In fungi (e.g., Xanthophyllomyces dendrorhous, Puccinia graminis [35][36]), the gene crtYB encodes a bifunctional enzyme that can perform as a phytoene synthase, as previously mentioned, and as a lycopene cyclase. The latter enzymatic activity is able to convert the acyclic ends of lycopene into β-rings, and generates carotenoid diversity, by producing β-carotene and γ-carotene. Subsequently, ketolation and hydroxylation reactions occur in order to synthesize other carotenoids (Figure 3). Depending on the microorganism, some carotenoids can be synthesized by enzymes encoded by different genes [37].
β-carotene hydroxylase is an enzyme encoded by the crtZ gene, which is able to hydroxylate β-carotene to form β-cryptoxanthin, and further add another hydroxy group to finally synthesize zeaxanthin.
Canthaxanthin is produced by the transformation of two methylene groups located in the β-ionone rings of β-carotene into keto groups. This reaction is carried out by the enzyme β-carotene ketolase (CrtW), which initially adds a keto group to β-carotene, forming echinenone, and afterwards synthesizes canthaxanthin by adding an extra keto group [38].
Furthermore, astaxanthin is formed by the addition of 4-keto groups and 3-hydroxy groups to the molecule of β-carotene, by means of the enzyme astaxanthin synthetase (CrtS), helped by a cytochrome P450 reductase (CrtR). These enzymes are naturally present in some microorganisms, such as X. dendrorhous [39]. Moreover, the biosynthesis of astaxanthin in other microorganisms has been described by means of the enzymes β-carotene hydroxylase and β-carotene ketolase, encoded by the genes crtZ and crtW, respectively [40].
The lutein biosynthetic pathway is mainly present in plants. Lutein can be synthesized from lycopene through the action of two lycopene cyclases (AtLCYe and AtLCYb) and two hydroxylases (AtCYP97A and AtCYP97C). The production of lutein has been observed in a strain of Synechocystis sp. transformed with the previously mentioned genes [34].

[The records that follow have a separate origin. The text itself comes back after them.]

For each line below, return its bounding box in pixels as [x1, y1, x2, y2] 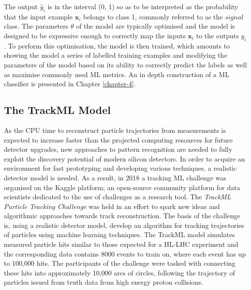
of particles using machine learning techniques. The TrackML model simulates [4, 229, 235, 240]
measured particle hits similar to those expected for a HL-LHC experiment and [4, 239, 238, 249]
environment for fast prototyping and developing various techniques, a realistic [4, 163, 237, 173]
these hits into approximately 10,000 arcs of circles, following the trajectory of [4, 267, 235, 277]
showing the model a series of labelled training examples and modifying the [4, 50, 227, 60]
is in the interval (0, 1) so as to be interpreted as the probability [47, 1, 238, 11]
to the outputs [196, 30, 239, 40]
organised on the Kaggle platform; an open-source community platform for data [4, 182, 240, 192]
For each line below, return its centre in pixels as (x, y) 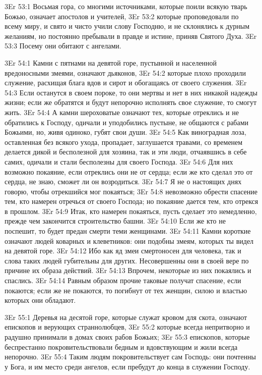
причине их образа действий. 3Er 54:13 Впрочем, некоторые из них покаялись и (128, 270)
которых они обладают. (40, 300)
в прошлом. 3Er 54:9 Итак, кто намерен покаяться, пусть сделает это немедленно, (131, 211)
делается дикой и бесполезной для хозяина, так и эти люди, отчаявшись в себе (126, 152)
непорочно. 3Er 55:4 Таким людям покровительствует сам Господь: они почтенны (130, 357)
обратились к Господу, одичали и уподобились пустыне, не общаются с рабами (127, 122)
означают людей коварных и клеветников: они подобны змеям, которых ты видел (129, 240)
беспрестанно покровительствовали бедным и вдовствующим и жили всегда (121, 346)
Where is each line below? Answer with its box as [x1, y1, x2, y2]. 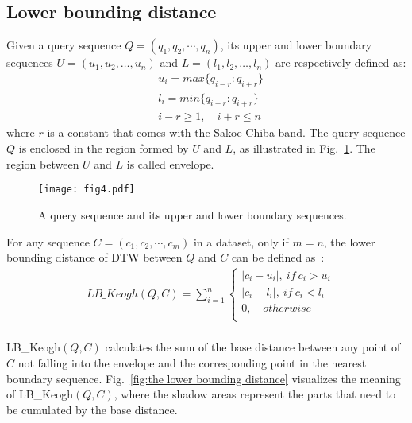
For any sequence [6, 233, 90, 250]
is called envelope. [126, 155, 214, 172]
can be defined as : [231, 249, 325, 266]
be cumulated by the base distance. [6, 401, 178, 417]
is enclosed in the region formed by [18, 140, 189, 157]
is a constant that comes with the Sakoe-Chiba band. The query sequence [47, 124, 406, 141]
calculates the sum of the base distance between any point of [105, 339, 401, 355]
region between [6, 155, 79, 172]
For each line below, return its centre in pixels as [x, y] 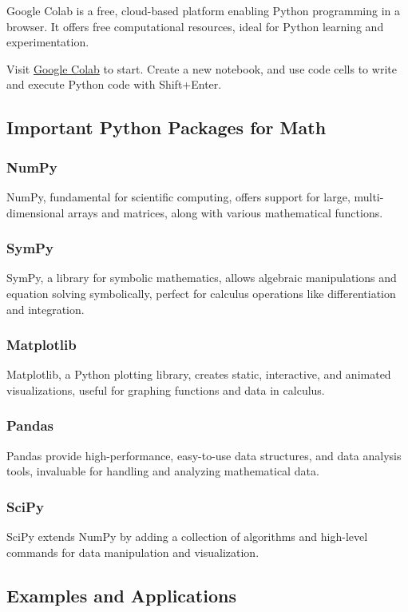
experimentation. [48, 42]
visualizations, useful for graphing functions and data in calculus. [166, 389]
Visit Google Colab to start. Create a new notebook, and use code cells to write [202, 68]
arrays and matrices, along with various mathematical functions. [226, 212]
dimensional [36, 212]
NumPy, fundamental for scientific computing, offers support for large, [178, 196]
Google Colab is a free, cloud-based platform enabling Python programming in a [203, 10]
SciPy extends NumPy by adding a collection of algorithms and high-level [187, 536]
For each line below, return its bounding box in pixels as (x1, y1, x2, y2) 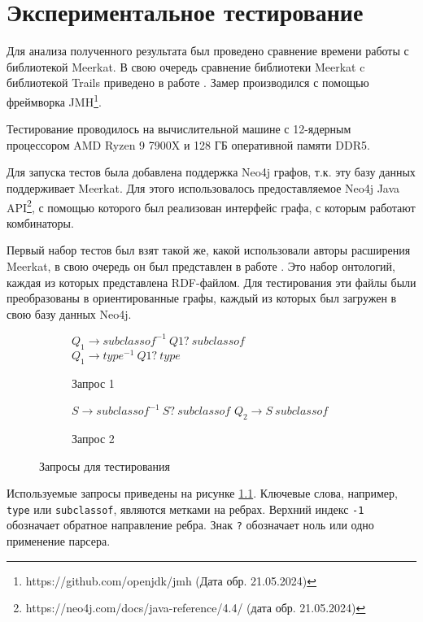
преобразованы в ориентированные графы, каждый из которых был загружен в (7, 289, 397, 307)
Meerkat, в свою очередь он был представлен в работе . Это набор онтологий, (7, 257, 395, 274)
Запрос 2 (72, 429, 115, 446)
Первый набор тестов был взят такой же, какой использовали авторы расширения (7, 241, 411, 259)
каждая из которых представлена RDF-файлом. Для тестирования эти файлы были (7, 273, 416, 290)
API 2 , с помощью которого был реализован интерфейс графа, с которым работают (7, 196, 416, 215)
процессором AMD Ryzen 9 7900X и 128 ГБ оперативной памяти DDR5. (7, 136, 370, 153)
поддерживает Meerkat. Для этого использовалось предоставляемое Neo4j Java (7, 179, 400, 196)
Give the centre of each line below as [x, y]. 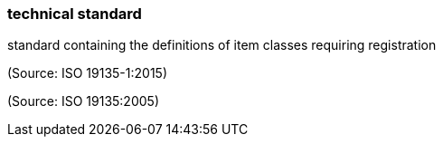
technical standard [75, 14]
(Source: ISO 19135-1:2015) [87, 73]
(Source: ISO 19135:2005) [83, 101]
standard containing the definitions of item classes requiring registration [222, 45]
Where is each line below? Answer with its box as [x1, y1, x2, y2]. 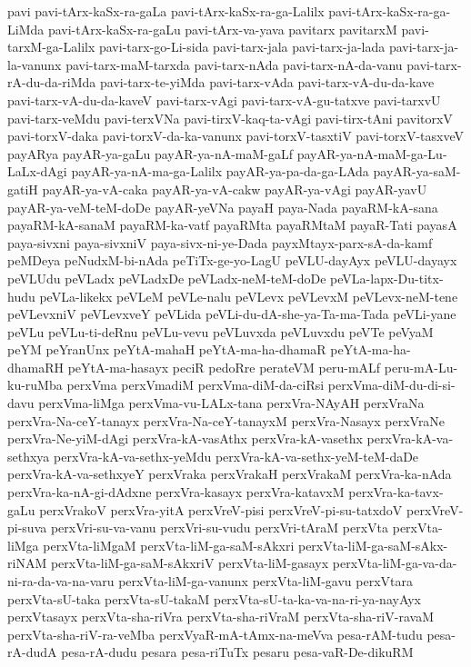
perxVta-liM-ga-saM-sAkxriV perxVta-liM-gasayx [50, 553, 329, 572]
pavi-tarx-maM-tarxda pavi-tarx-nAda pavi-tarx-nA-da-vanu [65, 55, 403, 74]
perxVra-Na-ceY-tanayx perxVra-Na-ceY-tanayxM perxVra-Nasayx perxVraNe [7, 411, 446, 430]
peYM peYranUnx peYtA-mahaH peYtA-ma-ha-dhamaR [7, 340, 326, 359]
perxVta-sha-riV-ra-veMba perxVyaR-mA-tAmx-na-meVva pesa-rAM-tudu [7, 624, 423, 643]
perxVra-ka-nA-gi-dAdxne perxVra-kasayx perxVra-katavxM [7, 483, 345, 502]
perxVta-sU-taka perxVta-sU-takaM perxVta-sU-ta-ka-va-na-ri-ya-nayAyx [7, 589, 421, 608]
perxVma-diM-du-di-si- [327, 375, 456, 394]
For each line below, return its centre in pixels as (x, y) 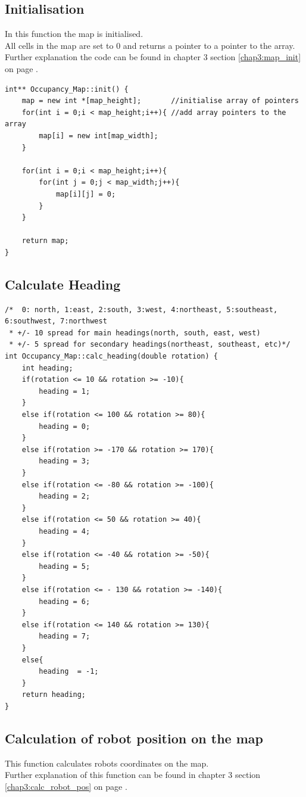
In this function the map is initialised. (74, 34)
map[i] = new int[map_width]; (99, 136)
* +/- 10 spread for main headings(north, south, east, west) (135, 333)
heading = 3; (65, 461)
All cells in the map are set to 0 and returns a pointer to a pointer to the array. (150, 45)
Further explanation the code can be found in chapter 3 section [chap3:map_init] (153, 57)
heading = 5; (65, 566)
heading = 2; (65, 496)
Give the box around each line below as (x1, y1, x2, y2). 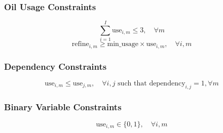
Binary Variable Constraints (4, 100, 122, 113)
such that (118, 80, 147, 87)
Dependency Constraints (4, 60, 107, 72)
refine (71, 40, 89, 48)
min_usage (107, 40, 139, 48)
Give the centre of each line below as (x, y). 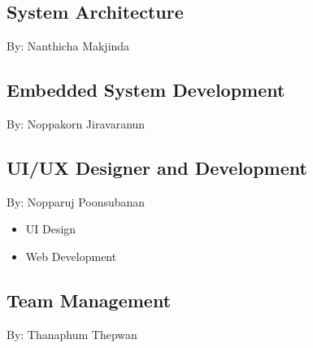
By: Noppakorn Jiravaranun (76, 124)
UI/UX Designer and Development (157, 167)
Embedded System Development (146, 90)
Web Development (71, 256)
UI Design (51, 229)
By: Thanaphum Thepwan (72, 334)
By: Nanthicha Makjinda (68, 46)
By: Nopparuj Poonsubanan (76, 201)
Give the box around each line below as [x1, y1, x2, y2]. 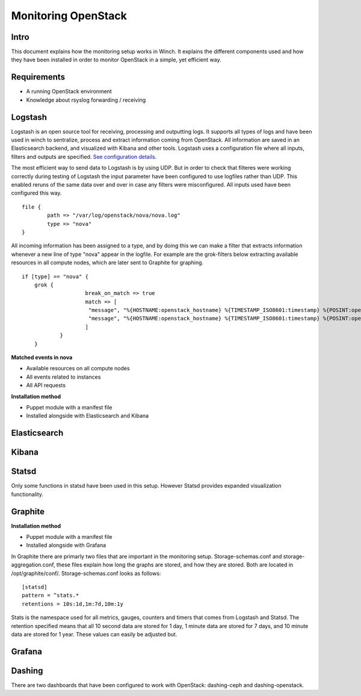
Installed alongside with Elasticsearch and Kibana [26, 412, 149, 420]
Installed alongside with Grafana [26, 542, 106, 549]
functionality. [11, 491, 44, 498]
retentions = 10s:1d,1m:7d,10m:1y [22, 600, 123, 607]
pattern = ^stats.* [22, 592, 79, 599]
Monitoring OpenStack [11, 9, 128, 22]
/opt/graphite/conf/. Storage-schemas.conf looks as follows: [11, 570, 161, 577]
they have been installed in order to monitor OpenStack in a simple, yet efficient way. [11, 56, 222, 63]
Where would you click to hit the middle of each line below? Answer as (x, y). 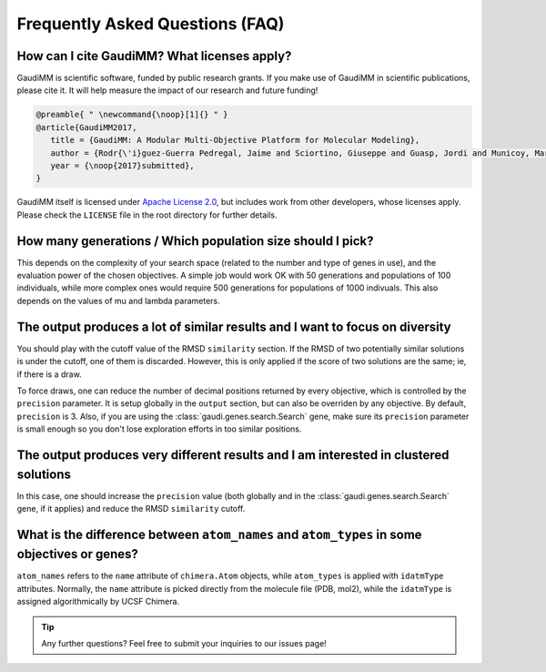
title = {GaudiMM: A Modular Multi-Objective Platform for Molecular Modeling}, (235, 140)
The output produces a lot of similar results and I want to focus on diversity (234, 326)
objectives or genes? (77, 554)
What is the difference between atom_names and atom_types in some (219, 534)
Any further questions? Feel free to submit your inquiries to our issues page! (184, 644)
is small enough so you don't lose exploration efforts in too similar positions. (159, 429)
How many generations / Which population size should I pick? (195, 241)
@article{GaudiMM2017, (86, 127)
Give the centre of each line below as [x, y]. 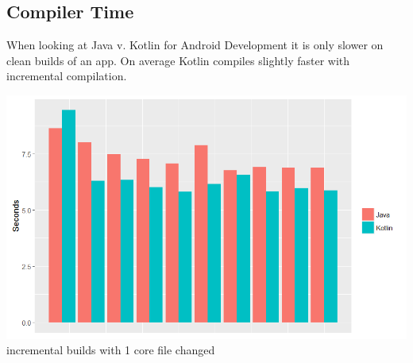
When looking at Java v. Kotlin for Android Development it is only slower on [195, 45]
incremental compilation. [67, 76]
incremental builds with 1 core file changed [111, 350]
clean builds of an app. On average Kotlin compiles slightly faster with [178, 60]
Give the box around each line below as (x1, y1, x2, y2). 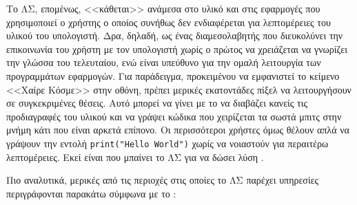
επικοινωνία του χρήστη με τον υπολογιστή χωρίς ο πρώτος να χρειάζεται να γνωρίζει (6, 41, 347, 56)
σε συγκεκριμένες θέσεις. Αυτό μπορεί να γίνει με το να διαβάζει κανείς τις (6, 96, 307, 110)
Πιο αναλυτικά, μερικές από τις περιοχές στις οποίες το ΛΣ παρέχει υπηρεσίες (6, 173, 319, 187)
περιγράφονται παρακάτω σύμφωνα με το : (6, 186, 176, 200)
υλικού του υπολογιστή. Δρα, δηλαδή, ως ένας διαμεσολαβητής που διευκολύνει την (6, 28, 343, 43)
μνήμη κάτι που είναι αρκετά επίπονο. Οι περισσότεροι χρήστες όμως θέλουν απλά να (6, 122, 349, 137)
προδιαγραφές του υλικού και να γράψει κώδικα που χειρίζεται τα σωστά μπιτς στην (6, 109, 342, 123)
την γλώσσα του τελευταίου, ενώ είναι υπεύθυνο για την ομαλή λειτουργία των (6, 55, 321, 69)
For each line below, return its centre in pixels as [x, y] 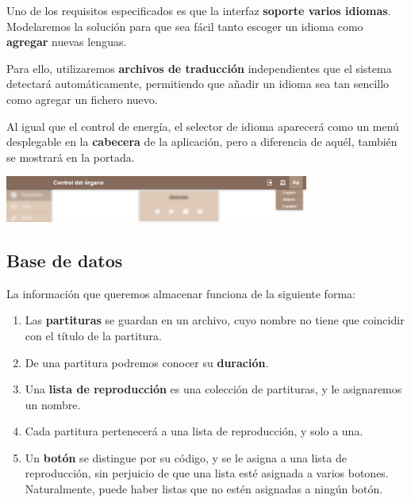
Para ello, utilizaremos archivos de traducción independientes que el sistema [199, 68]
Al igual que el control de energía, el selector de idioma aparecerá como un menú [203, 126]
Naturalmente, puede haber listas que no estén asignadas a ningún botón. [204, 489]
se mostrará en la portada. [71, 157]
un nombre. [53, 404]
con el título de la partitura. [93, 335]
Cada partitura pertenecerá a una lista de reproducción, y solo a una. [194, 431]
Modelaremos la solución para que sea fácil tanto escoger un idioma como [185, 26]
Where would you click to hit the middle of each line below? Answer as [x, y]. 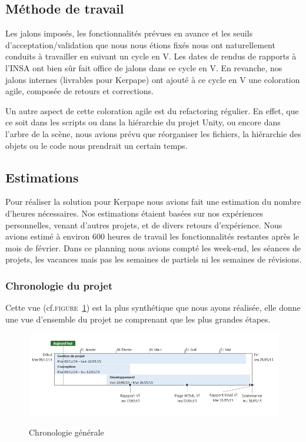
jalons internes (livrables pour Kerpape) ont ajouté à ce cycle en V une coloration [153, 79]
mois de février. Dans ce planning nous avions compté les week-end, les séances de [153, 247]
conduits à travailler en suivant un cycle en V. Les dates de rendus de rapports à [151, 56]
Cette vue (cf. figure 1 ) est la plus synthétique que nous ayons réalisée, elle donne [153, 308]
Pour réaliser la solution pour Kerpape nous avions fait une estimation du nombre [153, 202]
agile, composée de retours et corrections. [79, 91]
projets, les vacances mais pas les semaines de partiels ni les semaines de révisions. [154, 259]
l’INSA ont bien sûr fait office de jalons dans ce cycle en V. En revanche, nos [144, 67]
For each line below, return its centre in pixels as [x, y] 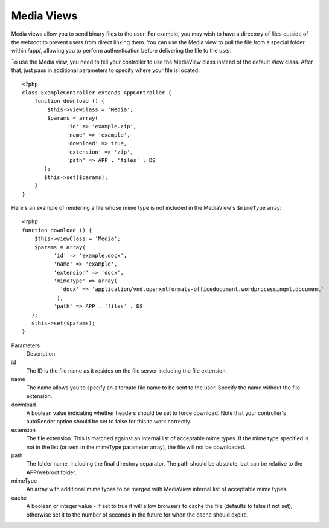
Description [41, 354]
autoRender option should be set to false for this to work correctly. [109, 422]
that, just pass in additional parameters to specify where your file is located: [105, 70]
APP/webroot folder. [51, 472]
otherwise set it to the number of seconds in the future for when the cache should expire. [137, 515]
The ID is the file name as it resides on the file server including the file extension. [127, 371]
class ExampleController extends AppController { [97, 93]
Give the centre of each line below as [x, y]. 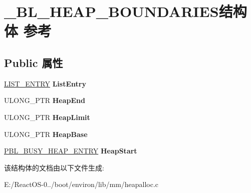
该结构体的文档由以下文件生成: [54, 167]
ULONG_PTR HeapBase [46, 134]
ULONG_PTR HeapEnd [45, 100]
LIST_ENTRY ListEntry [45, 83]
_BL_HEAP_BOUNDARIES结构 [125, 11]
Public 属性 [34, 62]
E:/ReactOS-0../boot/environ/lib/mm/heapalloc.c [81, 184]
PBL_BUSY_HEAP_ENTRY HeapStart [71, 151]
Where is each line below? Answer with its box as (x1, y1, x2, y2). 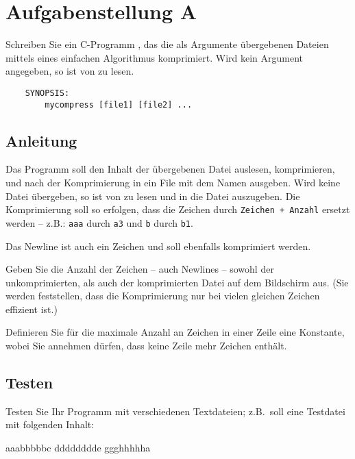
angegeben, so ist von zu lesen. (5, 64, 134, 78)
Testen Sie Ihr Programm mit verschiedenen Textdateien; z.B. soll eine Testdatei (5, 404, 345, 418)
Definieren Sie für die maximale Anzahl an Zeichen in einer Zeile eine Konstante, (5, 325, 345, 339)
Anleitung (5, 129, 77, 151)
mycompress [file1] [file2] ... (45, 99, 193, 110)
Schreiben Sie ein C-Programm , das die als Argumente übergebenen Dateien (5, 37, 329, 51)
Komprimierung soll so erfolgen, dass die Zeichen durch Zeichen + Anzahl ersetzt (5, 202, 350, 216)
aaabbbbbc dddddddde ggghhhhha (5, 441, 151, 455)
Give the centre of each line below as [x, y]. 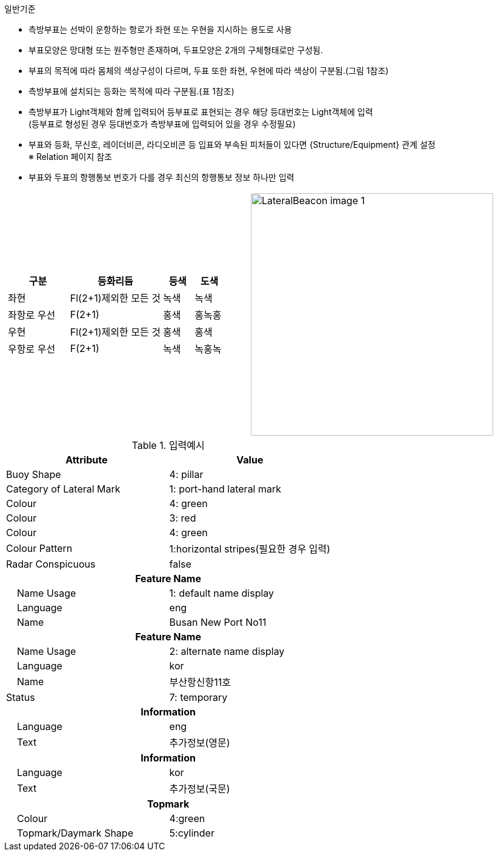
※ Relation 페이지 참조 [71, 157]
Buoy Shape [34, 474]
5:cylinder [192, 833]
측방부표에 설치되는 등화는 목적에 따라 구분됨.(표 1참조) [131, 91]
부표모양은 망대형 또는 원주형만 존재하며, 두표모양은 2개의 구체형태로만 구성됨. [176, 50]
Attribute [87, 460]
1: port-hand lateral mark [225, 489]
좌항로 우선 [32, 315]
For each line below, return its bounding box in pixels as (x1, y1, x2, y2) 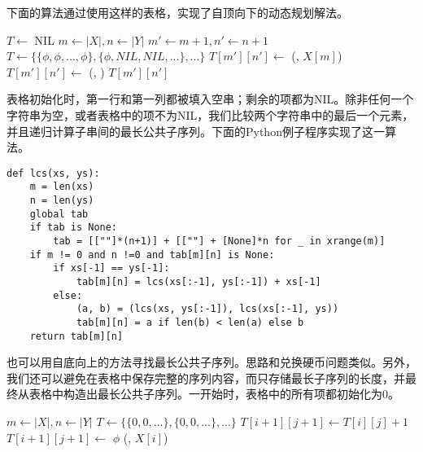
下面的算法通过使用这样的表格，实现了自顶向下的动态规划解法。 (7, 4, 348, 20)
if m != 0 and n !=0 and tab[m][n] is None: (29, 248, 275, 261)
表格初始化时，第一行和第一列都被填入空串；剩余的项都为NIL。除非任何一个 (7, 90, 414, 108)
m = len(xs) (29, 181, 94, 193)
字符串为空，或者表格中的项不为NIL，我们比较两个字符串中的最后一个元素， (7, 106, 414, 123)
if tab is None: (29, 222, 118, 234)
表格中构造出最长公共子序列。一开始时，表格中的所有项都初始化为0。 (28, 385, 399, 402)
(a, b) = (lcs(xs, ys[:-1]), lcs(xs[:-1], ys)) (76, 303, 339, 315)
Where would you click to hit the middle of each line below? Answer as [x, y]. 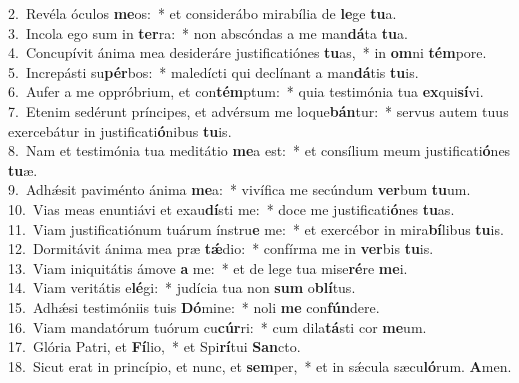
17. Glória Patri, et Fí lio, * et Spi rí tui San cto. [154, 346]
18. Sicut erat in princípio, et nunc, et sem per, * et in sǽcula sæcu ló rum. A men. [260, 365]
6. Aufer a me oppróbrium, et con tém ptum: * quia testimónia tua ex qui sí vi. [246, 91]
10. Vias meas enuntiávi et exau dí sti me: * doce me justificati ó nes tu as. [231, 208]
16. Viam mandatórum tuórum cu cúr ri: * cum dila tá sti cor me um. [217, 326]
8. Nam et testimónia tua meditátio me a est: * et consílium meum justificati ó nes [259, 150]
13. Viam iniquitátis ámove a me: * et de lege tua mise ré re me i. [208, 267]
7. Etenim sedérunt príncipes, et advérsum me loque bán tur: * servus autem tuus [258, 110]
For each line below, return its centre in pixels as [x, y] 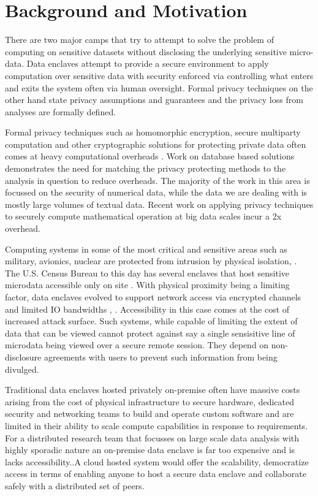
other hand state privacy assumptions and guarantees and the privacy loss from [154, 100]
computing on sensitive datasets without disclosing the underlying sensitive [146, 51]
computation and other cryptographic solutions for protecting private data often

Figure 3. Biosynthetic pathway of main commercial carotenoids. The pathway begins with the condensation of three molecules of isopentenyl pyrophosphate (IPP) and one molecule of dimethylallyl pyrophosphate (DMAPP) by means of the enzyme GGPP synthase (crtE), forming geranylgeranyl diphosphate (GGPP). In some fungi, such as X. dendrorhous, the gene crtYB encodes for a bifunctional enzyme that can perform as a phytoene synthase and as a lycopene cyclase, it combines two molecules of GGPP forming phytoene. Afterwards, phytoene is transformed into lycopene by means of the enzyme phytoene desaturase (crtI). The enzyme encoded by the gene crtYB, and with its lycopene cyclase activity, is able to convert the acyclic ends of lycopene to β-ring, and to generate carotenoid diversity, by producing β-carotene and γ-carotene. Further ketolation and hydroxylation reactions synthesize the rest of carotenoids. Lutein can be synthesized from lycopene through the action of two lycopene cyclases (LCYe and LCYb) and two hydroxylases (CYP97A and CYP97C). Red color indicates the enzyme name, whereas green color shows the gene names. This figure is based on Rodríguez-Sáiz and co-workers and Barreiro and co-workers [8][39].